▸ **What is being asked**
Return, with both end lines included, exactly what the data below holds from the line with "Our Sister Sites" through the line with "Brahmin | Other in Commerce |", though not the pictures.

[Dataset excerpts]
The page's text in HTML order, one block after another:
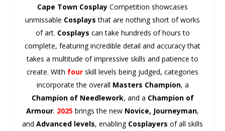
Cape Town Cosplay Competition showcases
unmissable Cosplays that are nothing short of works
of art. Cosplays can take hundreds of hours to
complete, featuring incredible detail and accuracy that
takes a multitude of impressive skills and patience to
create. With four skill levels being judged, categories
incorporate the overall Masters Champion, a
Champion of Needlework, and a Champion of
Armour. 2025 brings the new Novice, Journeyman,
and Advanced levels, enabling Cosplayers of all skills
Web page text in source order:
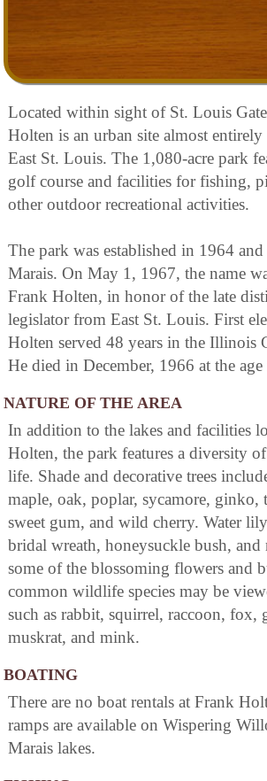
Located within sight of St. Louis
Holten is an urban site almost
East St. Louis. The 1,080-acre park
golf course and facilities for fishing,
other outdoor recreational activities.
The park was established in 1964
Marais. On May 1, 1967, the name
Frank Holten, in honor of the late
legislator from East St. Louis. First
Holten served 48 years in the Illinois
He died in December, 1966 at the
NATURE OF THE AREA
In addition to the lakes and facilities
Holten, the park features a diversity
life. Shade and decorative trees
maple, oak, poplar, sycamore, ginko,
sweet gum, and wild cherry. Water
bridal wreath, honeysuckle bush, and
some of the blossoming flowers and
common wildlife species may be
such as rabbit, squirrel, raccoon, fox,
muskrat, and mink.
BOATING
There are no boat rentals at Frank
ramps are available on Wispering
Marais lakes.
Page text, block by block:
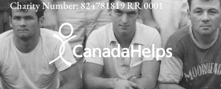
Charity Number: 824781819 RR 0001
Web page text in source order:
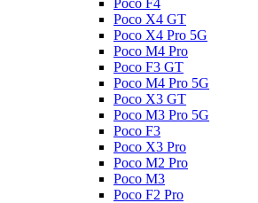
Poco F4
Poco X4 GT
Poco X4 Pro 5G
Poco M4 Pro
Poco F3 GT
Poco M4 Pro 5G
Poco X3 GT
Poco M3 Pro 5G
Poco F3
Poco X3 Pro
Poco M2 Pro
Poco M3
Poco F2 Pro
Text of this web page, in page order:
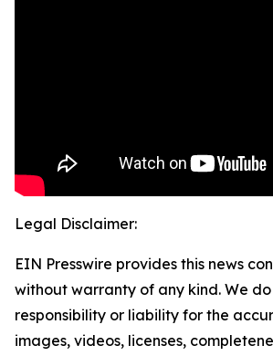
Legal Disclaimer:
EIN Presswire provides this news
without warranty of any kind. We
responsibility or liability for the
images, videos, licenses,
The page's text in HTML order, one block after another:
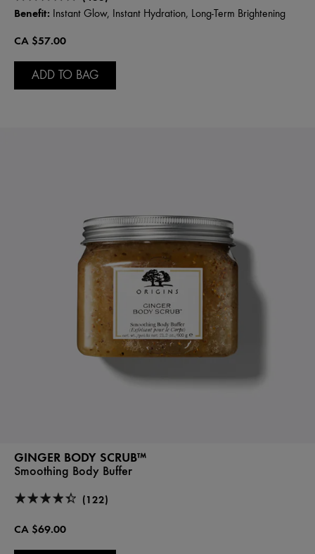
Benefit: Instant Glow, Instant Hydration, Long-Term Brightening
CA $57.00
ADD TO BAG
GINGER BODY SCRUB™
Smoothing Body Buffer
(122)
CA $69.00
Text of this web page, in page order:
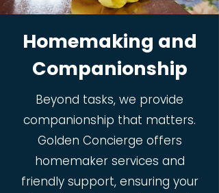
Homemaking and
Companionship
Beyond tasks, we provide
companionship that matters.
Golden Concierge offers
homemaker services and
friendly support, ensuring your
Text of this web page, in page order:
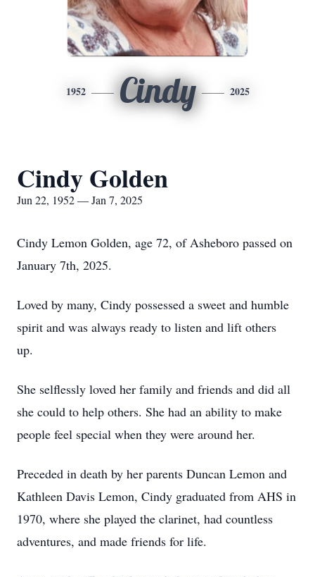
1952 Cindy 2025
Cindy Golden
Jun 22, 1952 — Jan 7, 2025
Cindy Lemon Golden, age 72, of Asheboro passed on
January 7th, 2025.
Loved by many, Cindy possessed a sweet and humble
spirit and was always ready to listen and lift others
up.
She selflessly loved her family and friends and did all
she could to help others. She had an ability to make
people feel special when they were around her.
Preceded in death by her parents Duncan Lemon and
Kathleen Davis Lemon, Cindy graduated from AHS in
1970, where she played the clarinet, had countless
adventures, and made friends for life.
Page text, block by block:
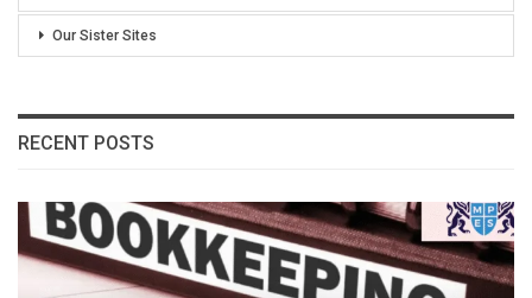
Our Sister Sites
RECENT POSTS
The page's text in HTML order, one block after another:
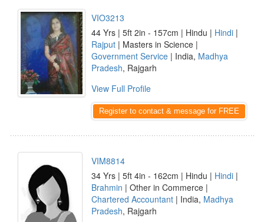
VIO3213
44 Yrs | 5ft 2in - 157cm | Hindu | Hindi |
Rajput | Masters in Science |
Government Service | India, Madhya
Pradesh, Rajgarh
View Full Profile
Register to contact & message for FREE
VIM8814
34 Yrs | 5ft 4in - 162cm | Hindu | Hindi |
Brahmin | Other in Commerce |
Chartered Accountant | India, Madhya
Pradesh, Rajgarh

▸ **Expected output**
Our Sister Sites
RECENT POSTS
The page's text in HTML order, one block after another:
VIO3213
44 Yrs | 5ft 2in - 157cm | Hindu | Hindi |
Rajput | Masters in Science |
Government Service | India, Madhya
Pradesh, Rajgarh
View Full Profile
Register to contact & message for FREE
VIM8814
34 Yrs | 5ft 4in - 162cm | Hindu | Hindi |
Brahmin | Other in Commerce |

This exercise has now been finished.